* [The task]: With the images excluded, set down every line of the listing below exactly.

* [Material shown]:

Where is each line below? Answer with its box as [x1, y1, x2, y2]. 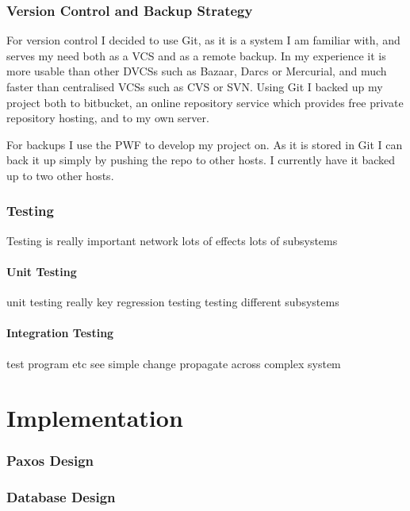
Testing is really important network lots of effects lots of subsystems [6, 232, 338, 248]
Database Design [6, 487, 116, 507]
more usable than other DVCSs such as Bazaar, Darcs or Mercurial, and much [6, 63, 387, 79]
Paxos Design [6, 451, 94, 471]
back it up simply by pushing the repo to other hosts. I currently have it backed [6, 152, 396, 168]
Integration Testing [6, 325, 114, 341]
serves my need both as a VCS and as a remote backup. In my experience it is [6, 47, 386, 63]
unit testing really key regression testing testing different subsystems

* [Task solution]:
Where is each line below? Answer with its box as [x1, y1, x2, y2]. 
Testing is really important network lots of effects lots of subsystems [6, 232, 338, 248]
Database Design [6, 487, 116, 507]
more usable than other DVCSs such as Bazaar, Darcs or Mercurial, and much [6, 63, 387, 79]
Paxos Design [6, 451, 94, 471]
back it up simply by pushing the repo to other hosts. I currently have it backed [6, 152, 396, 168]
Integration Testing [6, 325, 114, 341]
serves my need both as a VCS and as a remote backup. In my experience it is [6, 47, 386, 63]
unit testing really key regression testing testing different subsystems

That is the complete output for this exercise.